On the artificial intelligence side, watching Google's Gemini and Anthropic's Claude play Pokémon revealed something unintentionally profound about AI behavior. When Gemini got close to "fainting" all its Pokémon - which means game over - it started "panicking." Its reasoning became erratic, and Google researchers noted this correlated with actual degradation in capability. Meanwhile Claude took the nihilist route and intentionally let itself die, miscalculating which Pokémon Center it would respawn at. Two different approaches to mortality encoded in training data.
Finally, Kohler released a $599 toilet camera called the Dekoda that photographs your excrement to assess gut health. The punchline isn't just that this exists. It's that the company promised end-to-end encryption while actually using TLS encryption - meaning Kohler can absolutely see your bathroom photos. Security researcher Simon Fondrie-Teit caught them in their own privacy policy language.

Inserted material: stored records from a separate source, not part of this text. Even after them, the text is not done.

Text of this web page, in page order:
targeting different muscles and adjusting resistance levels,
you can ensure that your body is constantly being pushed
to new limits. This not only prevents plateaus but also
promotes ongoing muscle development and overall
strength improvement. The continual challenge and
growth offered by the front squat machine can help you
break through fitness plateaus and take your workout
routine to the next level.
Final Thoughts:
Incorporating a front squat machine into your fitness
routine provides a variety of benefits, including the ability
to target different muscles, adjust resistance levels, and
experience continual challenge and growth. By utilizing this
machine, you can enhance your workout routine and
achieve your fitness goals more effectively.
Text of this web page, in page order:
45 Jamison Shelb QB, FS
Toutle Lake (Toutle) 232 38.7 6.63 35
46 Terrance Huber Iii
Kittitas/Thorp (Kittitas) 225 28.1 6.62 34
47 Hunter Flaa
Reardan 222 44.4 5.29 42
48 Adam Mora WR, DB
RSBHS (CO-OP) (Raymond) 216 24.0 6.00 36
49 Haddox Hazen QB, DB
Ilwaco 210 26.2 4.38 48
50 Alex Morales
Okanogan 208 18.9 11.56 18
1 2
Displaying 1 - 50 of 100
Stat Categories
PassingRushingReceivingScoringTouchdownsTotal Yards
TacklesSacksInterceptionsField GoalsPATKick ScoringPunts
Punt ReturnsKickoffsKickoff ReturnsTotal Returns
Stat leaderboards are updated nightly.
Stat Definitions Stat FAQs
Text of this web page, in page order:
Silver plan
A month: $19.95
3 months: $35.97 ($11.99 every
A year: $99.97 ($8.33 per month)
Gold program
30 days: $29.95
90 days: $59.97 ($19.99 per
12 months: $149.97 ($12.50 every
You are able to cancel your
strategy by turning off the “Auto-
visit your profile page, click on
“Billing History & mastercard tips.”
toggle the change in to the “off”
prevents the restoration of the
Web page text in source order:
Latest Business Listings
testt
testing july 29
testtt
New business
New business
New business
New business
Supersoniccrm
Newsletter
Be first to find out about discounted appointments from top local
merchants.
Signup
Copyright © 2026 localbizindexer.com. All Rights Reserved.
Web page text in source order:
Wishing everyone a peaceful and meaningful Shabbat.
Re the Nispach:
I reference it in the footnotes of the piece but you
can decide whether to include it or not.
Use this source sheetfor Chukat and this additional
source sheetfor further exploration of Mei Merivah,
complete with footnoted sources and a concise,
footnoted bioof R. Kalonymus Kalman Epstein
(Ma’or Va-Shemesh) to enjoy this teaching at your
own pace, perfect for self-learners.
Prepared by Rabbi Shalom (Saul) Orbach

What binds these stories together isn't just that they're ridiculous - it's that they reveal something genuine about how tech actually functions beneath the innovation theater. A lawyer can't use his own name online. An engineer can beat a system that's supposedly powered by advanced screening. A CEO gets criticized for knowing nothing about olive oil. Billionaires wage talent wars with soup. The smartest AI models we've built panic when faced with game over. And companies still can't figure out how to say "encryption" honestly. These aren't distractions from the real story of tech in 2025. They are the real story.